◆ WHAT TO WORK ON
List each line of the data in which the string "about" appears.

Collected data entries
+-------+

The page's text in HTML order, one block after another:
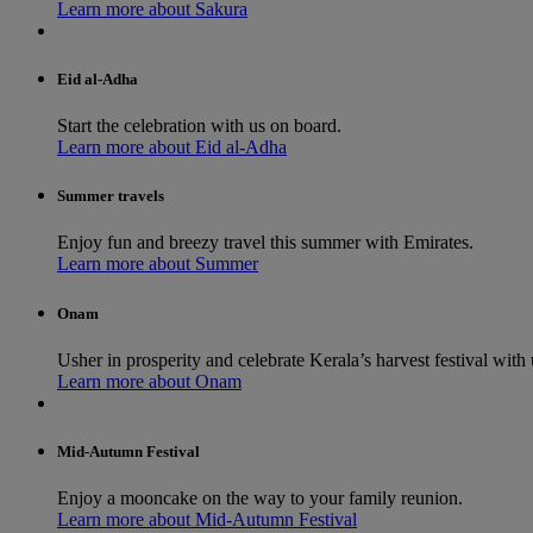
Learn more about Sakura
Eid al-Adha
Start the celebration with us on board.
Learn more about Eid al-Adha
Summer travels
Enjoy fun and breezy travel this summer with Emirates.
Learn more about Summer
Onam
Usher in prosperity and celebrate Kerala’s harvest festival with
Learn more about Onam
Mid-Autumn Festival
Enjoy a mooncake on the way to your family reunion.
Learn more about Mid-Autumn Festival
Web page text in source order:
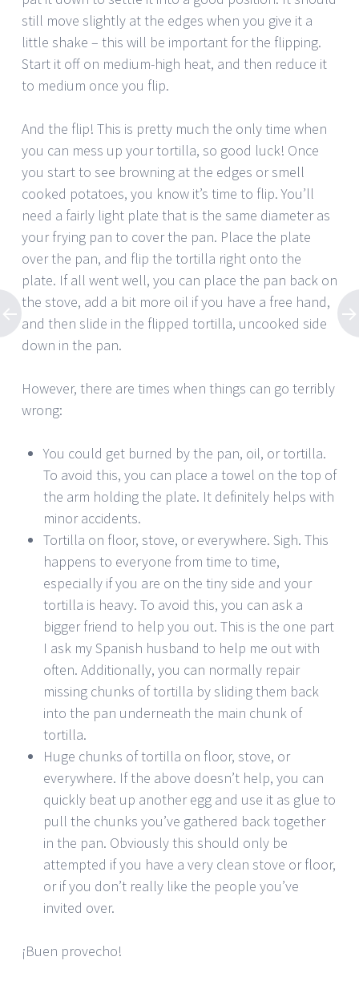
still move slightly at the edges when you give it a
little shake – this will be important for the flipping.
Start it off on medium-high heat, and then reduce it
to medium once you flip.
And the flip! This is pretty much the only time when
you can mess up your tortilla, so good luck! Once
you start to see browning at the edges or smell
cooked potatoes, you know it’s time to flip. You’ll
need a fairly light plate that is the same diameter as
your frying pan to cover the pan. Place the plate
over the pan, and flip the tortilla right onto the
plate. If all went well, you can place the pan back on
the stove, add a bit more oil if you have a free hand,
and then slide in the flipped tortilla, uncooked side
down in the pan.
However, there are times when things can go terribly
wrong:
You could get burned by the pan, oil, or tortilla.
To avoid this, you can place a towel on the top of
the arm holding the plate. It definitely helps with
minor accidents.
Tortilla on floor, stove, or everywhere. Sigh. This
happens to everyone from time to time,
especially if you are on the tiny side and your
tortilla is heavy. To avoid this, you can ask a
bigger friend to help you out. This is the one part
I ask my Spanish husband to help me out with
often. Additionally, you can normally repair
missing chunks of tortilla by sliding them back
into the pan underneath the main chunk of
tortilla.
Huge chunks of tortilla on floor, stove, or
everywhere. If the above doesn’t help, you can
quickly beat up another egg and use it as glue to
pull the chunks you’ve gathered back together
in the pan. Obviously this should only be
attempted if you have a very clean stove or floor,
or if you don’t really like the people you’ve
invited over.
¡Buen provecho!

+-------+

◆ WORKED SOLUTION
Learn more about Sakura
Learn more about Eid al-Adha
Learn more about Summer
Learn more about Onam
Learn more about Mid-Autumn Festival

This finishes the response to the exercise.